TfidfVectorizer usually creates sparse data. If the data is sparse enough, matrices usually stays as sparse all along the pipeline until the predictor is trained. Sparse matrices do not consider null and missing values as they are not present in the datasets. Because some predictors do the difference, this ambiguity may introduces discrepencies when converter into ONNX. This example looks into several configurations.

Imports, setups
Artificial datasets
Train ensemble after sparse
Dense data
Dense data with nan
Dense, 0 replaced by nan
Conclusion

Imports, setups ¶

All imports. It also registered onnx converters for :epgk:`xgboost` and lightgbm.

import warnings
import numpy
import pandas
from tqdm import tqdm
from sklearn.compose import ColumnTransformer
from sklearn.datasets import load_iris
from sklearn.pipeline import Pipeline
from sklearn.preprocessing import StandardScaler
from sklearn.feature_extraction.text import CountVectorizer, TfidfTransformer
from sklearn.experimental import (  # noqa
    enable_hist_gradient_boosting)  # noqa
from sklearn.ensemble import (
    RandomForestClassifier, HistGradientBoostingClassifier)
from xgboost import XGBClassifier
from lightgbm import LGBMClassifier
from skl2onnx.common.data_types import FloatTensorType, StringTensorType
from skl2onnx import to_onnx, update_registered_converter
from skl2onnx.sklapi import CastTransformer, ReplaceTransformer
from skl2onnx.common.shape_calculator import (
    calculate_linear_classifier_output_shapes)
from onnxmltools.convert.xgboost.operator_converters.XGBoost import (
    convert_xgboost)
from onnxmltools.convert.lightgbm.operator_converters.LightGbm import (
    convert_lightgbm)
from mlprodict.onnxrt import OnnxInference


update_registered_converter(
    XGBClassifier, 'XGBoostXGBClassifier',
    calculate_linear_classifier_output_shapes, convert_xgboost,
    options={'nocl': [True, False], 'zipmap': [True, False, 'columns']})
update_registered_converter(
    LGBMClassifier, 'LightGbmLGBMClassifier',
    calculate_linear_classifier_output_shapes, convert_lightgbm,
    options={'nocl': [True, False], 'zipmap': [True, False]})

Out:

somewhereonnxcustom_39_std/_venv/lib/python3.9/site-packages/sklearn/experimental/enable_hist_gradient_boosting.py:16: UserWarning: Since version 1.0, it is not needed to import enable_hist_gradient_boosting anymore. HistGradientBoostingClassifier and HistGradientBoostingRegressor are now stable and can be normally imported from sklearn.ensemble.
  warnings.warn(

Artificial datasets ¶

Iris + a text column.

cst = ['class zero', 'class one', 'class two']

data = load_iris()
X = data.data[:, :2]
y = data.target

df = pandas.DataFrame(X)
df["text"] = [cst[i] for i in y]


ind = numpy.arange(X.shape[0])
numpy.random.shuffle(ind)
X = X[ind, :].copy()
y = y[ind].copy()

Train ensemble after sparse ¶

The example use the Iris datasets with artifical text datasets preprocessed with a tf-idf. sparse_threshold=1. avoids sparse matrices to be converted into dense matrices.

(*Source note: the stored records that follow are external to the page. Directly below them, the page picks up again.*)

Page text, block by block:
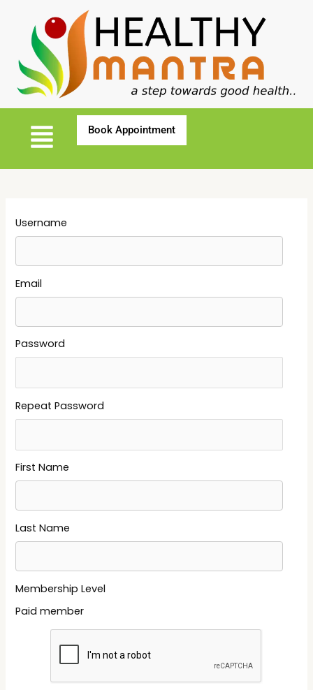
Username
Email
Password
Repeat Password
First Name
Last Name
Membership Level
Paid member

def make_pipelines(df_train, y_train, models=None,
                   sparse_threshold=1., replace_nan=False,
                   insert_replace=False, verbose=False):

    if models is None:
        models = [
            RandomForestClassifier, HistGradientBoostingClassifier,
            XGBClassifier, LGBMClassifier]

    pipes = []
    for model in tqdm(models):

        if model == HistGradientBoostingClassifier:
            kwargs = dict(max_iter=5)
        elif model == XGBClassifier:
            kwargs = dict(n_estimators=5, use_label_encoder=False)
        else:
            kwargs = dict(n_estimators=5)

        if insert_replace:
            pipe = Pipeline([
                ('union', ColumnTransformer([
                    ('scale1', StandardScaler(), [0, 1]),
                    ('subject',
                     Pipeline([
                         ('count', CountVectorizer()),
                         ('tfidf', TfidfTransformer()),
                         ('repl', ReplaceTransformer()),
                     ]), "text"),
                ], sparse_threshold=sparse_threshold)),
                ('cast', CastTransformer()),
                ('cls', model(max_depth=3, **kwargs)),
            ])
        else:
            pipe = Pipeline([
                ('union', ColumnTransformer([
                    ('scale1', StandardScaler(), [0, 1]),
                    ('subject',
                     Pipeline([
                         ('count', CountVectorizer()),
                         ('tfidf', TfidfTransformer())
                     ]), "text"),
                ], sparse_threshold=sparse_threshold)),
                ('cast', CastTransformer()),
                ('cls', model(max_depth=3, **kwargs)),
            ])

        try:
            pipe.fit(df_train, y_train)
        except TypeError as e:
            obs = dict(model=model.__name__, pipe=pipe, error=e)
            pipes.append(obs)
            continue

        options = {model: {'zipmap': False}}
        if replace_nan:
            options[TfidfTransformer] = {'nan': True}

        # convert
        with warnings.catch_warnings(record=False):
            warnings.simplefilter("ignore", (FutureWarning, UserWarning))
            model_onnx = to_onnx(
                pipe,
                initial_types=[('input', FloatTensorType([None, 2])),
                               ('text', StringTensorType([None, 1]))],
                target_opset=12, options=options)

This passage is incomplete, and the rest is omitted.